Activity ::
Return the number of lines below that contain "camp"; nothing else belongs in the reply.

*** Listed records

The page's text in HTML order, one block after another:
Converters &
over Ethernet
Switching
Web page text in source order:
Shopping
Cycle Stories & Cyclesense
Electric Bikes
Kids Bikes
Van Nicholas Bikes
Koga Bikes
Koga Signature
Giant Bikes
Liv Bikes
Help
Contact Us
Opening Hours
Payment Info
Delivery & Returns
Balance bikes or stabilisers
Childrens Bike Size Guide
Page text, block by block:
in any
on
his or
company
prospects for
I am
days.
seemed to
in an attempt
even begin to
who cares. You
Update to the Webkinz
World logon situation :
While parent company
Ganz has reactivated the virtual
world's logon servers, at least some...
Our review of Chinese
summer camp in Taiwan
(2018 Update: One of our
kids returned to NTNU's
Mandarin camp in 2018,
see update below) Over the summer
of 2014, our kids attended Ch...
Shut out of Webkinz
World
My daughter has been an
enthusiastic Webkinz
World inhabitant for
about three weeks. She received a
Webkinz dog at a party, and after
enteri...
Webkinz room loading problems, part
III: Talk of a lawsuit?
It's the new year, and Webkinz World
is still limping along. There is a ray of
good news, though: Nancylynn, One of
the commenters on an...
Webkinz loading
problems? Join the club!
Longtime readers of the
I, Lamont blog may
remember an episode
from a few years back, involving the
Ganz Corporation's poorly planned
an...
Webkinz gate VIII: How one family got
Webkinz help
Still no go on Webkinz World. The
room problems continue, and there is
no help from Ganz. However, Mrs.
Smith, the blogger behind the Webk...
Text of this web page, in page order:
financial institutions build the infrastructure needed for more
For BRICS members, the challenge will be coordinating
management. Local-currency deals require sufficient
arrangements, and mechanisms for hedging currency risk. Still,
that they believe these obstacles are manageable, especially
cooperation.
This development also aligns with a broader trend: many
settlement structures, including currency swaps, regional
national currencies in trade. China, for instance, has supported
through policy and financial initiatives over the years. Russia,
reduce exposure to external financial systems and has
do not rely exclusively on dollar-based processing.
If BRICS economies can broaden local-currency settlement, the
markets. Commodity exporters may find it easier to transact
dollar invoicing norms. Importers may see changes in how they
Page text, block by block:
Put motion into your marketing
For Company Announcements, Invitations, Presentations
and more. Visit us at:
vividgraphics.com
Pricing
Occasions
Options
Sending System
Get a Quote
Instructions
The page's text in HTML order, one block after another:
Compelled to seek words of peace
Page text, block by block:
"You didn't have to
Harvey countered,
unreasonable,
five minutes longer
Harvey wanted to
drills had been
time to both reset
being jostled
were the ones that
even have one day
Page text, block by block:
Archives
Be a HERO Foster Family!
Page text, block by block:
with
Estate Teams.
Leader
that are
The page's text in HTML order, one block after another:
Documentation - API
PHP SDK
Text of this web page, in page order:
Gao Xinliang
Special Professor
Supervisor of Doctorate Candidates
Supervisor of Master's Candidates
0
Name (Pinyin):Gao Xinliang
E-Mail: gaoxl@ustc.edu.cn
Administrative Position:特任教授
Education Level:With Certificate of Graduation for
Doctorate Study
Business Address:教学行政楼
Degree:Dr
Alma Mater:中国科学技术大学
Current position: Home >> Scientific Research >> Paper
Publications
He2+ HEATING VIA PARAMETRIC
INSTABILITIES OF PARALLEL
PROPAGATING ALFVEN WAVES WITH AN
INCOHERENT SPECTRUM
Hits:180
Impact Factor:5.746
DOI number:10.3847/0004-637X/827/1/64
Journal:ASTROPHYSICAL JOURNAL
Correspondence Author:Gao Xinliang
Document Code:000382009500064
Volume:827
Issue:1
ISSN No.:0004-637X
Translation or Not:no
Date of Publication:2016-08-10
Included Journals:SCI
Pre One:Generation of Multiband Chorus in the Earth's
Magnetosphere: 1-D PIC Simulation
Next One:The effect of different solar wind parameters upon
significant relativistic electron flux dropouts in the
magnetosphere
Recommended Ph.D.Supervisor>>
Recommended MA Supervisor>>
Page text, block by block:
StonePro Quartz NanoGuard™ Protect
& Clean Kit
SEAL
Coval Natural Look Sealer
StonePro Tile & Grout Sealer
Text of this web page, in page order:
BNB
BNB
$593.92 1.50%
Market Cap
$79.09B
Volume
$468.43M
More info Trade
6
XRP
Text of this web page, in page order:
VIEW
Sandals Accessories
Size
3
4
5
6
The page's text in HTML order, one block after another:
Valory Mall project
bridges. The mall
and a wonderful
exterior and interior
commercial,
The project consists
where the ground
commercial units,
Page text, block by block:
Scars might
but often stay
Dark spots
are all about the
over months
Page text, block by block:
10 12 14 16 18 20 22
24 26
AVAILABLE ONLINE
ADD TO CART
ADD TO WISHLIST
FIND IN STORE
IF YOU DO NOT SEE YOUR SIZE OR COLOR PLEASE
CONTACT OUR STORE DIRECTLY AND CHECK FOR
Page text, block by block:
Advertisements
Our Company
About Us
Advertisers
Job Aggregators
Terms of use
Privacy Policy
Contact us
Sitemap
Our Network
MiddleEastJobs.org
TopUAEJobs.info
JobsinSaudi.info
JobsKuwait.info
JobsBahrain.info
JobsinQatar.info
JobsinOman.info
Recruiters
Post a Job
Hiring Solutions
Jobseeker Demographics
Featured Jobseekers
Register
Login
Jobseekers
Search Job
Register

******

Answer to this task ::
2